As per the provision of section 2(62) of the Companies Act, 2013 “one person company” means a company which has only one person as member. This member can also be the sole director even though it fall under the category of Private Limited Company only.
However, in a Private Company, a minimum of 2 Directors and 2 Members are required whereas in a Public Company, a minimum of 3 Directors and a minimum of 7 Members. A single person could not incorporate a Company earlier.
OPC can be incorporated by only a natural person who is an Indian citizen and resident in India (i.e., stayed in India for at least 182 days in the previous calendar year).
A person can incorporate only one OPC and cannot be a nominee in more than one also Minors are not allowed to be members or nominees.
Procedure for Incorporation of OPC
Name Reservation via SPICe+ Part A (Form RUN)
↓
Prepare Documents:
– Memorandum of Association (MoA)
– Articles of Association (AoA)
– Nominee Consent (Form INC-3)
– Proof of Registered Office
– Declaration & Consent (INC-9, DIR-2)
↓
File SPICe+ Part B (Incorporation Form) with MCA
↓
Obtain Digital Signature Certificate (DSC)
↓
Pay Fees & Stamp Duty
↓
Verification by Registrar of Companies (RoC)
↓
Certificate of Incorporation Issued
↓
Apply for PAN & TAN (auto-generated with SPICe+)
↓
Start Business Operations
Some Key Features and Privileges of OPC
- Limited Liability: The member’s liability is limited to their shareholding.
- Single Owner: Just one person acts as both shareholder and director.
- Separate Legal Entity: The Company is distinct from its owner, meaning it can own property, sue, or be sued in its own name.
- Nominee Requirement: A nominee must be appointed during incorporation.
- Exemptions from certain compliances like cash flow statements.
- No need for annual general meetings
- Simplified filings and reduced regulatory burden, etc.
OPC vs Sole Proprietorship
| Features | OPC | Sole Proprietorship |
| Legal Status | OPC have Separate legal entity | Sole Proprietorship No separate legal identity |
| Liability | Liability in OPC is Limited | Liability in Sole Proprietorship is Unlimited |
| Taxation | Company tax rates are applicable on OPC | Individual slab rates are applicable on Sole proprietorship |
| Compliance | Compliance are Moderate | Compliance are Minimal |
| Succession | Nominee takes over the OPC after Succession | Sole Proprietorship ends with proprietor |
OPC vs Private Limited
| Features | OPC | Private Limited |
| Ownership | Single individual | Minimum 2, maximum 200 shareholders |
| Directors/Owner | Minimum 1 | Minimum 2, maximum 15 |
| Liability | Limited to the owner’s share | Limited to shareholders’ shares |
| Compliance | Fewer compliances as compared to Private Limited | Higher compliance and reporting obligations |
| Fundraising | Limited (no equity funding) | Easier to raise funds from investors |
| Ideal For | Solo entrepreneurs | Start- ups, growing businesses with co-founders |
| Annual General Meeting (AGM) | Not mandatory | Mandatory |
Conclusion –
One Person Company (OPC) is a progressive step under the Companies Act, 2013, designed to empower solo entrepreneurs with the benefits of a corporate structure.
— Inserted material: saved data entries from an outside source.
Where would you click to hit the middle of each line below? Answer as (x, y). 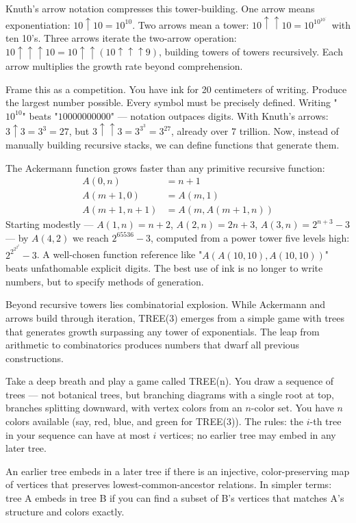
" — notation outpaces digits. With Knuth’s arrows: (219, 115)
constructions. (35, 358)
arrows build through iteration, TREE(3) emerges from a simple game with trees (175, 317)
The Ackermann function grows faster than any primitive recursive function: (165, 167)
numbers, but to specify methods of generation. (105, 281)
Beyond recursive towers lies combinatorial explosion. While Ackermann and (165, 304)
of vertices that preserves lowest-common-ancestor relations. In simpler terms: (169, 484)
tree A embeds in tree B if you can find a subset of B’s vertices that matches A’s (175, 498)
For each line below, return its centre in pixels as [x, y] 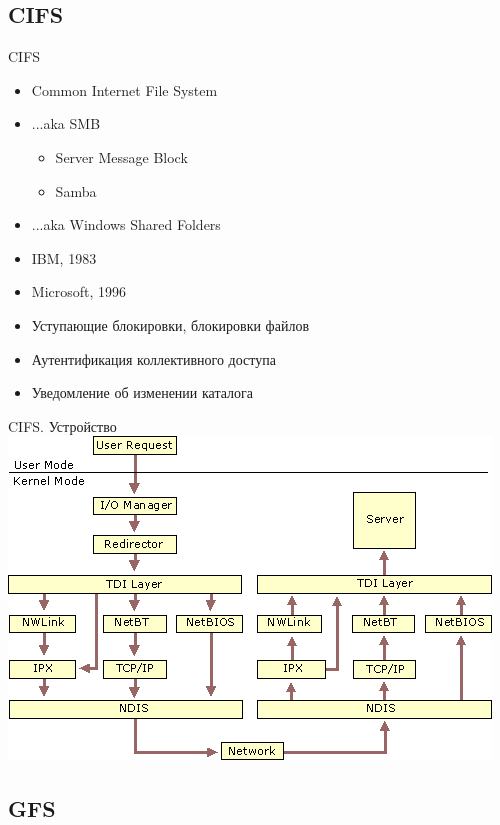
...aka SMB [66, 123]
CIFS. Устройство [62, 425]
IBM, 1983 [64, 257]
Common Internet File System [124, 89]
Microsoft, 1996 [79, 291]
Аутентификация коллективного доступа [153, 358]
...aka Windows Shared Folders [126, 224]
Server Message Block [121, 156]
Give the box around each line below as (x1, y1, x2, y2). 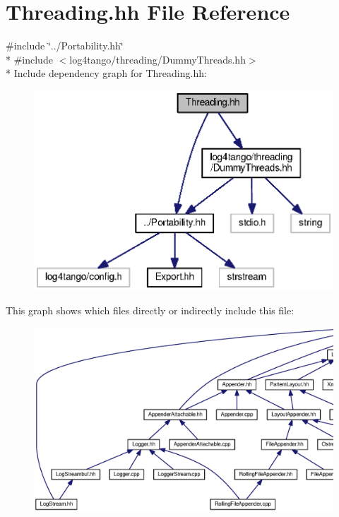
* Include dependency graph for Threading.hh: (6, 66, 207, 81)
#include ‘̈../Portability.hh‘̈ (6, 38, 124, 53)
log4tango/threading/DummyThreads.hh (69, 52, 246, 66)
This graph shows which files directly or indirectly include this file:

Through OPC Sole proprietors can experience limited liability, separate legal entity status, and greater credibility, while keeping compliance requirements minimal compared to a private limited company.
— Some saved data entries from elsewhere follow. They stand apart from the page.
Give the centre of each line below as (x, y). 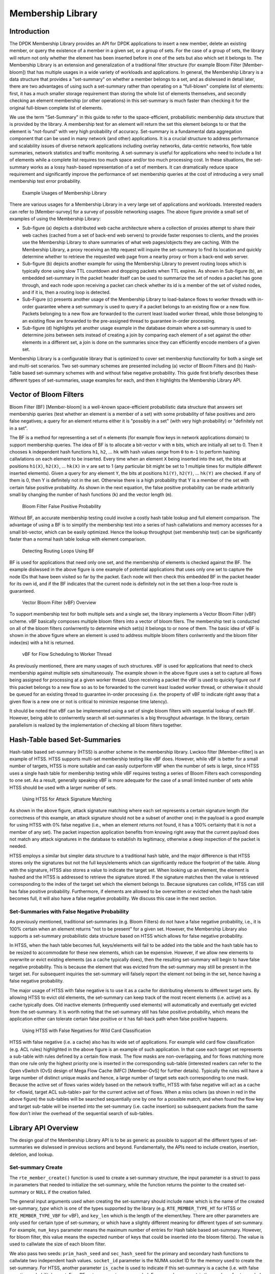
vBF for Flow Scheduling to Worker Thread (67, 654)
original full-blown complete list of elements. (56, 108)
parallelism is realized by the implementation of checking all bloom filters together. (96, 725)
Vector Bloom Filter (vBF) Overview (59, 602)
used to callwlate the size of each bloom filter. (58, 1244)
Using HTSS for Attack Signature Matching (67, 799)
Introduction (30, 31)
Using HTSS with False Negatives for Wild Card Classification (87, 1030)
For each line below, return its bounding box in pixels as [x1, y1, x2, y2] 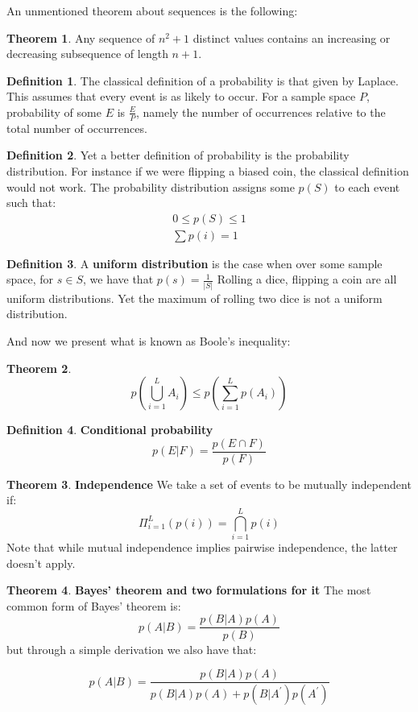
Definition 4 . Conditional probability [6, 421, 213, 438]
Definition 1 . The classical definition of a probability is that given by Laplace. [6, 72, 399, 89]
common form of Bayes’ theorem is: [6, 597, 181, 614]
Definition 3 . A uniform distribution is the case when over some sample [6, 255, 383, 271]
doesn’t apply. [6, 554, 76, 571]
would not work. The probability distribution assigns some [6, 178, 295, 195]
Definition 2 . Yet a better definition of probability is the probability [6, 147, 350, 164]
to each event [334, 178, 400, 195]
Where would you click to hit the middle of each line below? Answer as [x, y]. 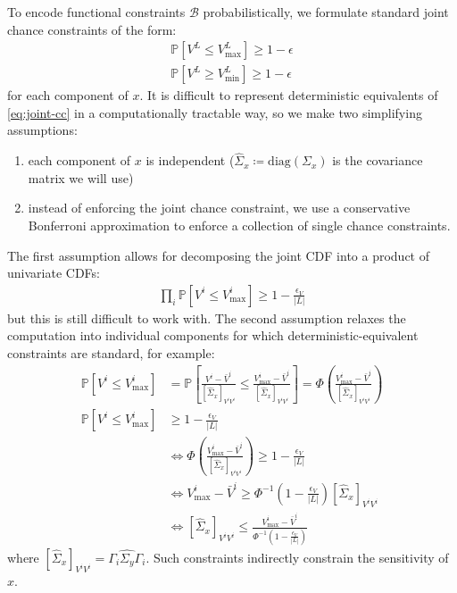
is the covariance [378, 160]
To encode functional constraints [96, 12]
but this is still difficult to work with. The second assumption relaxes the [207, 317]
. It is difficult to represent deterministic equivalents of [289, 95]
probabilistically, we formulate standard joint [326, 12]
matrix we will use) [81, 177]
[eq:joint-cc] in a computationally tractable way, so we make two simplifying [215, 112]
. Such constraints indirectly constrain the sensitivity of [297, 557]
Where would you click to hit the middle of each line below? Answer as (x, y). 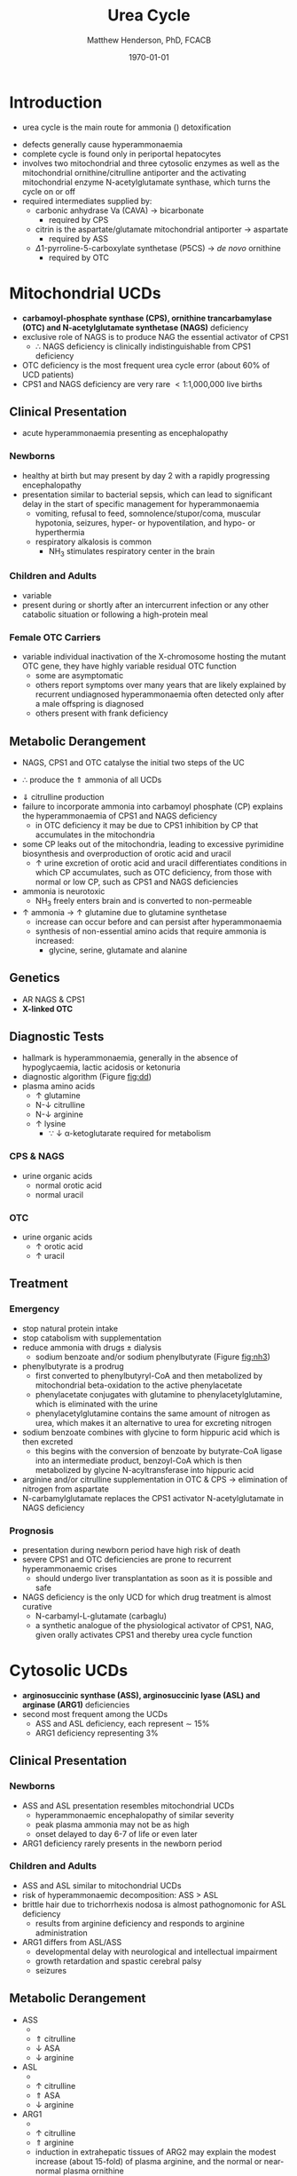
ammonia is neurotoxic (63, 891)
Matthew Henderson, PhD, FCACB (149, 40)
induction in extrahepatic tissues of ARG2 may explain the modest (156, 2152)
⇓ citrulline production (63, 796)
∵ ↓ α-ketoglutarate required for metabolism (129, 1134)
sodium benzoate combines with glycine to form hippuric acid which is (151, 1432)
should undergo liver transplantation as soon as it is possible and (154, 1578)
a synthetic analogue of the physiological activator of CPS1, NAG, (154, 1625)
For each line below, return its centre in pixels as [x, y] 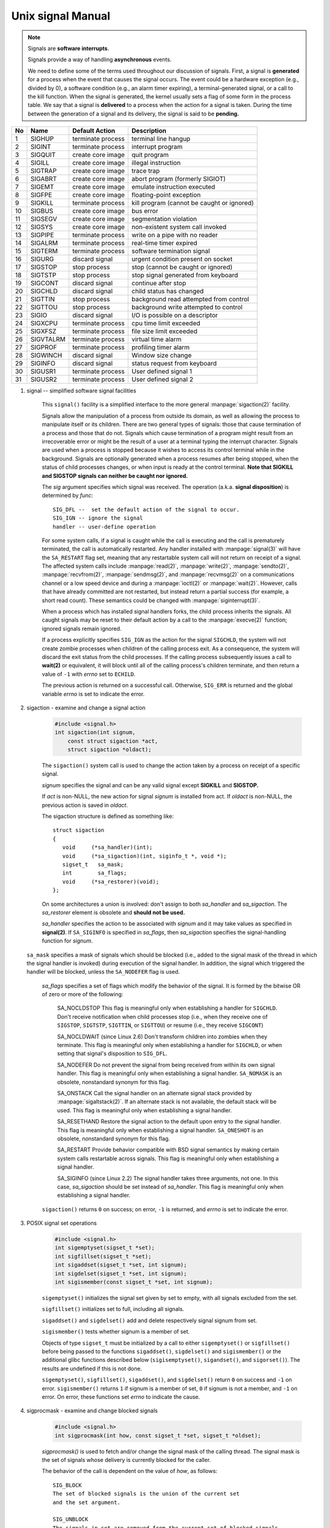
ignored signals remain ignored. [82, 628]
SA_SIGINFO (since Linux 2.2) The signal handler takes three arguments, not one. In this [168, 1178]
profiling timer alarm [161, 347]
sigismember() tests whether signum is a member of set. [116, 1332]
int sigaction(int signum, [95, 733]
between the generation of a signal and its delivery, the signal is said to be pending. [134, 114]
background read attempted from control [190, 299]
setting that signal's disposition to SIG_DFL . [112, 1054]
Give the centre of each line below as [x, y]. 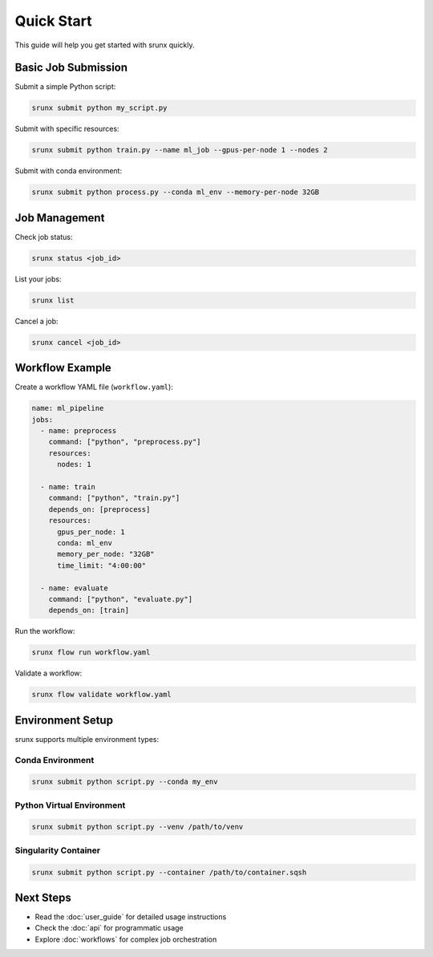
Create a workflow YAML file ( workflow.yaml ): [94, 387]
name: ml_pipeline [68, 408]
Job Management [60, 218]
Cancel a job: [37, 321]
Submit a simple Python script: [65, 87]
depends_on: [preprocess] [99, 509]
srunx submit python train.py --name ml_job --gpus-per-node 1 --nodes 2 [180, 150]
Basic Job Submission [71, 68]
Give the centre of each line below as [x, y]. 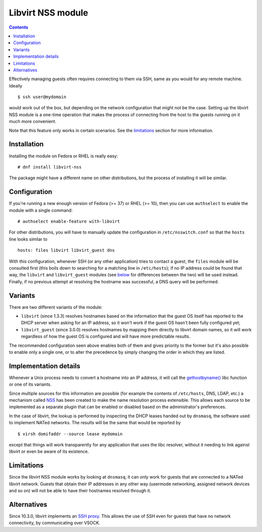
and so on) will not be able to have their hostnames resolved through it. [80, 491]
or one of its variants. [30, 384]
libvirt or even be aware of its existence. [49, 451]
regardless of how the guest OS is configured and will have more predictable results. [106, 336]
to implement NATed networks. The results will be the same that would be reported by [95, 423]
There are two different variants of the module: [56, 307]
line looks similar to [28, 239]
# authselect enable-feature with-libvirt [69, 221]
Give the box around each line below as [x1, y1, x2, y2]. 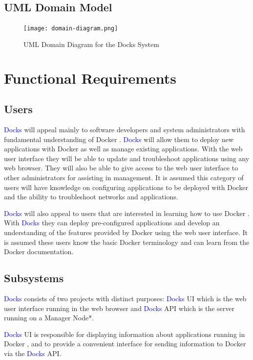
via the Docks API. [4, 348, 62, 358]
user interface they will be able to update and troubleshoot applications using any [4, 153, 250, 163]
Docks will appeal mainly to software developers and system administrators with [4, 124, 245, 135]
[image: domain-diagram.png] [23, 25, 118, 32]
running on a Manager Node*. [4, 312, 94, 323]
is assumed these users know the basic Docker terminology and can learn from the [4, 237, 250, 247]
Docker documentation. [4, 246, 74, 257]
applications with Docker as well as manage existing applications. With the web [4, 144, 243, 154]

OPC is ideal for startups, professionals, and individual entrepreneurs who wish to operate independently without the need for partners or co-founders.
In essence, OPC strikes a balance between sole proprietorship and private limited companies, giving individuals the structure and protection of a company while retaining full control over their business.